The above example shows how the configuration .yaml file for one variable “grwth” might look like. The “_target_” refers to a Python class that will be instantiated by hydra when loading the configuration. We can see that this configuration file is targeting the endogen.config.InputModel() class, and must follow the schema of that class to be valid.
The output_var is the name of the variable, and should be found for past observations in the input_data that is set in endogen.config.GlobalSimConfig().
The input_vars is a list of input variables to the statistical model used to fit and predict output_var. These must all be 1 time-unit lags. They must also either be fully defined as transformations taking the output_var as input, or taking other output variables defined in other endogen.config.InputModel() as input, or a combination of the two.

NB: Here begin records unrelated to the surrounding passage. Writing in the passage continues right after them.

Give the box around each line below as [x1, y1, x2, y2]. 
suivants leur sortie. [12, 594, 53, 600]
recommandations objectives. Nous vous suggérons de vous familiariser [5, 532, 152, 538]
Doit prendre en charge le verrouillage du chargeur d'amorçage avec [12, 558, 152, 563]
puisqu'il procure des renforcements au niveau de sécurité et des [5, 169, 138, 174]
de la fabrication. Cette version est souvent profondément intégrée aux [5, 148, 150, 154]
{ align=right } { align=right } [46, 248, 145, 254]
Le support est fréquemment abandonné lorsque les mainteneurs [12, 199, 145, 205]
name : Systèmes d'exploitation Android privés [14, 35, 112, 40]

In the above example, “grwth” rely on two other InputModels: “intensity_level” and “psecprop”. It also rely on “gddpc” being included in input_data. However, given an initial value, you can see that “gdppc” is calculated as a function of “gdppc_l1” and “grwth”. This particular tranformation is done in the forecast step, after the forecast, instead of in the transformation step, as it needs the currently estimated “grwth” in its calculation.
In the transformation step, the lags and rolling variables, as well as any transforms where after_forecast is False, are calculated. The transformations must be possible to describe as directed acyclic graphs (DAGs). In the above example, “intensity_level” is used to calculate the rolling mean 8-year half-life, “intensity_level_hlm8”. Note that the output variable name is implicitly given by the fixed naming scheme. “intensity_level_hlm8” then becomes input to calculating the 1-year lagged variable “intensity_level_hlm8_l1”.

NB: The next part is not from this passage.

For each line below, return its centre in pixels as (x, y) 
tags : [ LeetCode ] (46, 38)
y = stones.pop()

The model used in this example is a mlforecast model defined as an equally weighted ensemble of two scikit-learn models, a linear (OLS) model and a random forest, both with default specifications. As we are using an integer based time-variable, freq must be 1 (each step increase the year with 1). ENDOGEN will fit these models with conformal prediction, asking for ten different prediction intervals, building a 0.05-percentile stepwise histogram across the complete predictive distribution. When making forecasts, the model will then draw randomly from this distribution for each prediction (at each time-step, for each unit, for each independent simulation run).

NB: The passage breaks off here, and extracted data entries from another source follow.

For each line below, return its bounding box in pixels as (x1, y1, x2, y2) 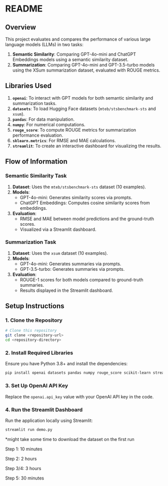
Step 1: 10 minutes (5, 446, 42, 452)
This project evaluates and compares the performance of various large (5, 36, 151, 42)
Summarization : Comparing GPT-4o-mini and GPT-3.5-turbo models (12, 62, 155, 68)
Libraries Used (5, 82, 51, 90)
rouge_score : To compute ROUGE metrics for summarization (12, 127, 136, 133)
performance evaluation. (12, 132, 63, 138)
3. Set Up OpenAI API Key (5, 382, 68, 389)
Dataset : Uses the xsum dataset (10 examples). (12, 250, 108, 256)

It is also possible to define mathematical functions directly as your model. This is done through a Wilkinson’s formula string that is parsed internally through a formulae.design_matrices. See the documentation for how to build such strings on bambinos.github.io. An important restriction to have in mind is that the string must return only a single variable. E.g., to sum two variables, use “I(var1+var2)” instead of “var1 + var2”. In addition to the inbuilt functions, ENDOGEN support any numpy function, e.g., “np.add(var1, var2)”, as well as scipy functions (e.g., statistical distributions) using “scipy.” to access the namespace.
ExogenModel#
_target_: endogen.config.ExogenModel
output_var: population
exogen_data: data/pop_test_exog.csv
ENDOGEN supports including exogenous variables directly. endogen.config.ExogenModel() takes exogen_data, which is a .csv or .parquet file with the same time_var and unit_var columns as the input_data you have defined in the endogen.config.EndogenousSystem(), as well as a column with the output_var. The data must be complete for all units in the simulation system, for all forecast time-periods from start until (not including) end. When an endogen.config.ExogenModel() is defined, it can be accessed in other endogen.config.InputModel() as normal. E.g., if you need the 1-lag of the output_var “population”, you must specify the lag-transformation in the endogen.config.InputModel().